Dara finished tying his boot laces. “I don’t really—”

“I know. I know you don’t.” I fixed the knot at my throat. “But… I don’t feel right. I had funny dreams all night about crowds of people with sticks. I don’t want to leave you alone here.”

“I’m sure I’ll be fine.”

Wearing my best trousers and shirt, I found my good tweed blazer at the back of the wardrobe. “You might be fine but I don’t know if I will.”

“What will Father McDonagh do if he sees us there together?” The tip of Dara’s tongue stuck out a bit. “I don’t know if he’ll appreciate seeing me again after our chat.”

I slipped my arm into the sleeve of my blazer. “When did you talk to him?”

“After Bullseye left yesterday, I took myself into the village and went to the church.”

I fixed my collar in the mirror. “What for?”

He scratched at his neck. “I wanted to make it clear to Father McDonagh how I wasn’t going to be around long enough to be a problem for him or for the village.

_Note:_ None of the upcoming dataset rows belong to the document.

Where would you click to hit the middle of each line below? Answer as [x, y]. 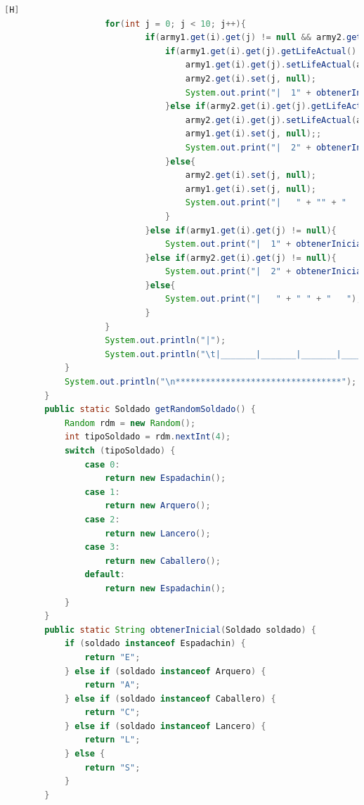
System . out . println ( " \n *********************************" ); [210, 382]
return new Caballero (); [163, 561]
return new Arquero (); [158, 506]
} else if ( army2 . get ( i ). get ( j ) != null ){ [241, 258]
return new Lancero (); [158, 533]
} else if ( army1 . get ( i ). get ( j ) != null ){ [241, 230]
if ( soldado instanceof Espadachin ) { [155, 644]
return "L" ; [112, 740]
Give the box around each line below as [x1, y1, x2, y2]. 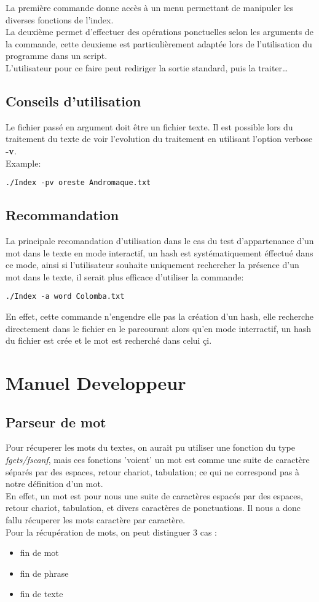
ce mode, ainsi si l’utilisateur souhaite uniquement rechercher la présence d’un [6, 258, 299, 271]
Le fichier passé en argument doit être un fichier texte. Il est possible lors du [6, 120, 293, 133]
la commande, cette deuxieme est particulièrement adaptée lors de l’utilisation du [6, 37, 312, 50]
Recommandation [6, 205, 119, 224]
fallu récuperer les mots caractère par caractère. [6, 513, 186, 526]
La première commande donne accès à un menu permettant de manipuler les [6, 1, 294, 14]
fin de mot [20, 546, 59, 559]
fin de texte [20, 587, 63, 600]
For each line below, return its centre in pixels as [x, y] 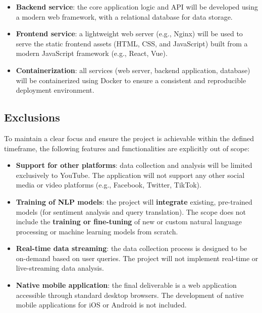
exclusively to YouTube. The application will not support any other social [130, 175]
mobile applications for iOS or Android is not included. [101, 305]
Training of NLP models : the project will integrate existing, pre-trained [134, 201]
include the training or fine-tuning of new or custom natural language [129, 222]
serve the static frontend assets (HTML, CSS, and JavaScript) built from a [132, 43]
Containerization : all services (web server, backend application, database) [133, 70]
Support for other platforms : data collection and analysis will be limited [134, 165]
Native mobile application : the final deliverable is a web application [126, 285]
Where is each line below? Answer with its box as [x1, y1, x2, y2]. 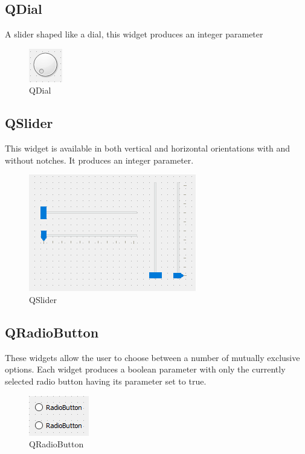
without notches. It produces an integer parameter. [5, 153, 194, 166]
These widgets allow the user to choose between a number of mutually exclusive [5, 351, 300, 363]
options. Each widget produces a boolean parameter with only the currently [5, 363, 286, 376]
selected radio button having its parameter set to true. [5, 374, 207, 387]
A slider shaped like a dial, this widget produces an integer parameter [5, 28, 263, 40]
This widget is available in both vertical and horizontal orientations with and [5, 142, 291, 155]
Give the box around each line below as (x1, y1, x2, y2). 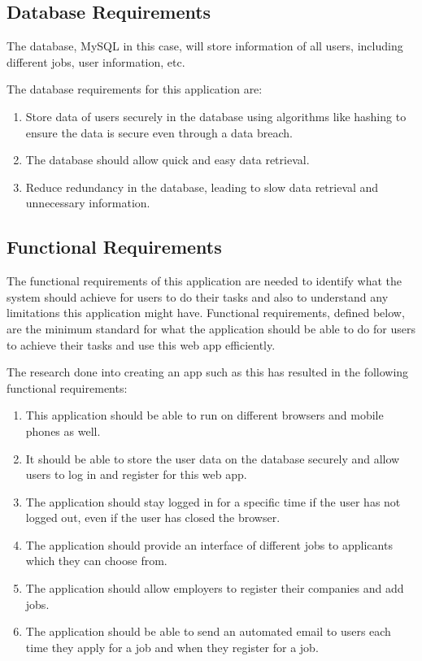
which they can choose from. (25, 552, 167, 569)
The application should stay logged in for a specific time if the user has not (25, 493, 401, 510)
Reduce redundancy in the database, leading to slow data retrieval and (25, 178, 379, 195)
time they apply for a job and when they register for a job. (25, 638, 319, 655)
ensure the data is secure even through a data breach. (25, 124, 293, 141)
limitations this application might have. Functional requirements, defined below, (7, 304, 405, 321)
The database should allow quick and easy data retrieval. (25, 151, 310, 168)
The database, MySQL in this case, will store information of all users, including (7, 37, 403, 54)
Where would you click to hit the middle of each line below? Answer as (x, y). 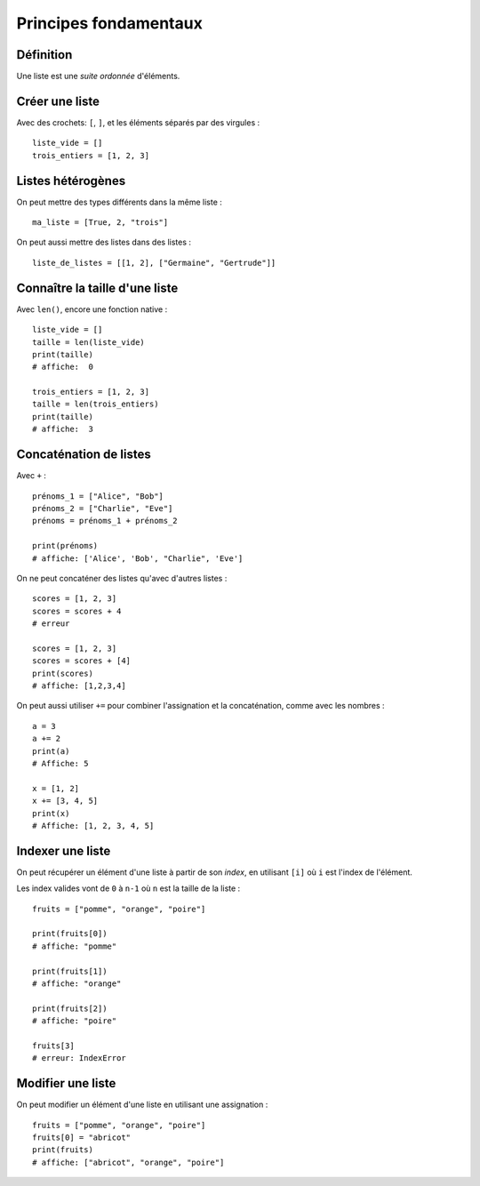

And how he should stop spreading rumours about you.” He fetched a tin box from his rucksack. “In fact, I made—”

“Hang on, why didn’t you tell me you’d spoken to him?”

The tip of his tongue made another appearance. “I didn’t think I had to. I didn’t want to upset you.”

“I’m not upset.”

“No, you seem fine, alright.”

I didn’t know how I felt, at first. “I don’t need you to fight my battles for me.”

He sat on the bed again. “I was trying to help.”

My stomach dropped. “I… I know you were. I’m sorry. It took me by surprise. I don’t trust him and I don’t like having him in my life.”

“Which is why—” He opened the tin box. “—I made this.” He held up a small wax doll with a prominent nose and a cross carved into the chest. Crude it may have been but I could tell right away who it represented.

“A voodoo doll?”

Dara’s eyes shot open as if I’d slapped him across the mouth. “It’s not a voodoo doll. It’s a poppet! Witches use them in sympathetic magic. We create an effigy of a person and use it to cast spells.”

“Like a voodoo doll,” I said.

“You’re being very offensive to my people.” He closed his eyes in mock indignation but his grin gave him away. He took a length of twine and shimmied his shoulders. I’d seen him do it a few times before and knew he was getting ready for magic.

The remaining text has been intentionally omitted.